Give back the lines below exactly, but do not include any pictures.

-*-*-

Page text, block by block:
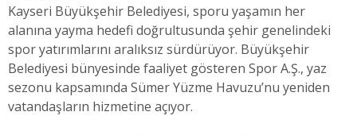
Kayseri Büyükşehir Belediyesi, sporu yaşamın her
alanına yayma hedefi doğrultusunda şehir genelindeki
spor yatırımlarını aralıksız sürdürüyor. Büyükşehir
Belediyesi bünyesinde faaliyet gösteren Spor A.Ş., yaz
sezonu kapsamında Sümer Yüzme Havuzu’nu yeniden
vatandaşların hizmetine açıyor.
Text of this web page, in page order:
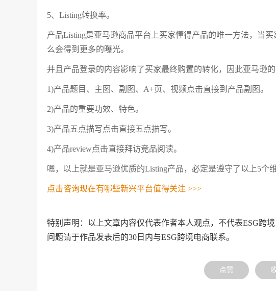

-*-*-

_Answer box_.
Page text, block by block:
Kayseri Büyükşehir Belediyesi, sporu yaşamın her
alanına yayma hedefi doğrultusunda şehir genelindeki
spor yatırımlarını aralıksız sürdürüyor. Büyükşehir
Belediyesi bünyesinde faaliyet gösteren Spor A.Ş., yaz
sezonu kapsamında Sümer Yüzme Havuzu’nu yeniden
vatandaşların hizmetine açıyor.
Text of this web page, in page order:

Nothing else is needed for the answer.